De son côté, Silvio Berlusconi qui fêtera à l’automne ses 80 ans, organise son désengagement progressif des médias. Même si son fils cadet, Pier Silvio Berlusconi, qui est formellement aux commandes de Mediaset, a assuré hier : «à ceux qui se demandent si c’est le premier pas de la famille Berlusconi pour un retrait du monde de l’édition et des médias, la réponse est non, au contraire». Pour preuve, rappellent les Milanais, l’accord prévoit que Vivendi ne pourra pas monter à plus de 5% du capital de Mediaset dans les trois prochaines années. Mais après…
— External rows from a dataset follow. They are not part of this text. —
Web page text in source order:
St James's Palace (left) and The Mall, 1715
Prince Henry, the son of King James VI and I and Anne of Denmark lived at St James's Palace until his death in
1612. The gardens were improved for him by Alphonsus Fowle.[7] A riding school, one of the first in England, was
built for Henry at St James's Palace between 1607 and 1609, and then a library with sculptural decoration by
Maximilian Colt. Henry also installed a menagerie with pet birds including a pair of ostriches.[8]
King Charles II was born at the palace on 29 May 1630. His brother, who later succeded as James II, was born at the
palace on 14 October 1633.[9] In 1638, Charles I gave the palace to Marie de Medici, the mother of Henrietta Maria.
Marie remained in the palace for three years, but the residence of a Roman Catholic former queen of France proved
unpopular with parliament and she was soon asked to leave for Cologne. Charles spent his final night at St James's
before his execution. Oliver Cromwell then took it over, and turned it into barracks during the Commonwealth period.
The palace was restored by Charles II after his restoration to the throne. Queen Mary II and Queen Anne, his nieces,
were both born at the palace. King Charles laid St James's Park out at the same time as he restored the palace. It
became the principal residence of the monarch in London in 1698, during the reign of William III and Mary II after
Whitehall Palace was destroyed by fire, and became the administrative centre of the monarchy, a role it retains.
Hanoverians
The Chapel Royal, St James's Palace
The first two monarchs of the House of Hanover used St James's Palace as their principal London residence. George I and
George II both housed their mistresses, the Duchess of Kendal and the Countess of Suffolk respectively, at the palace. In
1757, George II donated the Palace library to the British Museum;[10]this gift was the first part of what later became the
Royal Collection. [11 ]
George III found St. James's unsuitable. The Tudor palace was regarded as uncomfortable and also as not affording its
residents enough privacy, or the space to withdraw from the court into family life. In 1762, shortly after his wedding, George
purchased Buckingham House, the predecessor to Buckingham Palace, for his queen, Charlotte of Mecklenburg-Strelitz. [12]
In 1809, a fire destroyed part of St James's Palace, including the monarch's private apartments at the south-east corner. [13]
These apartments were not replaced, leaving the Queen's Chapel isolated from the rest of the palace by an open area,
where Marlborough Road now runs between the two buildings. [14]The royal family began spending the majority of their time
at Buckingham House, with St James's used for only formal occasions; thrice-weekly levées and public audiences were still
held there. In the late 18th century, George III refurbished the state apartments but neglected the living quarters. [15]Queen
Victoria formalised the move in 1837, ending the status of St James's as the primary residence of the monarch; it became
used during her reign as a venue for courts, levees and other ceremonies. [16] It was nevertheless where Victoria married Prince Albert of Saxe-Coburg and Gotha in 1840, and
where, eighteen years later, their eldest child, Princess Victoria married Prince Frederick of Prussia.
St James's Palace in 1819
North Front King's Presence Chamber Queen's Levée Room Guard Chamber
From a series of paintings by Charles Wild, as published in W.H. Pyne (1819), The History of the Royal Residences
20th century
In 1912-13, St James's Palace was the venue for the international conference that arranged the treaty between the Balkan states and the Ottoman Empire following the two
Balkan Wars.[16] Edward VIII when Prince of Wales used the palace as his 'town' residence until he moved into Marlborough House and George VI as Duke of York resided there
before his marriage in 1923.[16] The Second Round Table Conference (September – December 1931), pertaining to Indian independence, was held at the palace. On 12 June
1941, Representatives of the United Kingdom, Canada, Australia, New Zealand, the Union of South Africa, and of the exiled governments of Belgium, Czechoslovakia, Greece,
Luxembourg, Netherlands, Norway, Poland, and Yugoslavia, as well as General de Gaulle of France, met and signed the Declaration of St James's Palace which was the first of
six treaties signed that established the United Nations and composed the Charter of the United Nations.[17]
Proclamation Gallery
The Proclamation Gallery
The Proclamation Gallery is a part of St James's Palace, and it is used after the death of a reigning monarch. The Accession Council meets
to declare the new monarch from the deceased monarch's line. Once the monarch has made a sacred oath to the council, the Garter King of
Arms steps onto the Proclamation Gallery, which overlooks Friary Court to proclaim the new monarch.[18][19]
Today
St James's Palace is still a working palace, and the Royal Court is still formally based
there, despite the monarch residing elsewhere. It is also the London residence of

«Ce n’est pas la première fois que Silvio Berlusconi envisage de vendre son empire», rappelle un ancien collaborateur du Cavaliere. «Il y a quelques années les négociations avaient été très avancées avec Rupert Murdoch. Au dernier moment, Silvio Berlusconi avait renoncé. Mais il était plus jeune. Et puis surtout aujourd’hui, Mediaset n’est plus en aussi bonne santé que par le passé. Qui plus est Silvio Berlusconi a d’autres affaires en cours à l’étranger. Enfin, la vente de Mediaset pourrait lui permette de régler plus facilement la question de la succession entre ses cinq enfants» nés de deux lits différents.
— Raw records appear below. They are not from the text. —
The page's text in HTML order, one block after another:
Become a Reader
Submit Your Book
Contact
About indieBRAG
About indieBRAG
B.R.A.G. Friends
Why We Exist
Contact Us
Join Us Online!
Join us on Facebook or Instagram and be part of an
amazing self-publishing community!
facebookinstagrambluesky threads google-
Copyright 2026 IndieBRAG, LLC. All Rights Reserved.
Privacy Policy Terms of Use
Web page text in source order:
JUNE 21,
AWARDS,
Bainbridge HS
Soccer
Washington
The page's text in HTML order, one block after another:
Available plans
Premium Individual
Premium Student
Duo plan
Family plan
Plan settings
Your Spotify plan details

Interrogations sur les intentions de Bolloré

Pour le président du directoire de Vivendi Arnaud de Puyfontaine, l’investissement dans Mediaset «est la preuve de notre engagement et de nos liens étroits avec l’Italie» et «confirme notre stratégie de créer un groupe paneuropéen leader dans le secteur des médias et la création de contenus». Reste à savoir quelle place sera accordée dans ce schéma à Telecom Italia, le premier opérateur téléphonique italien dont Vivendi est aussi le premier actionnaire avec 24,9% du capital. Vincent Bolloré a juré que son investissement était sur le long terme.

Mais à Rome, on s’interroge de plus en plus sur les réelles intentions du Breton. «Il ne serait pas surprenant qu’il utilise Telecom Italia pour monter dans Mediaset en offrant en échange un part du capital à Berlusconi», considère un expert qui estime que l’échec du rapprochement entre Bouygues et Orange ouvre aussi de nouvelles perspectives : «la rupture change tout. Stéphane Richard va devoir revoir sa stratégie et va chercher un partenaire. Bolloré pourrait l’aider avec Telecom Italia en échange d’une belle plus-value».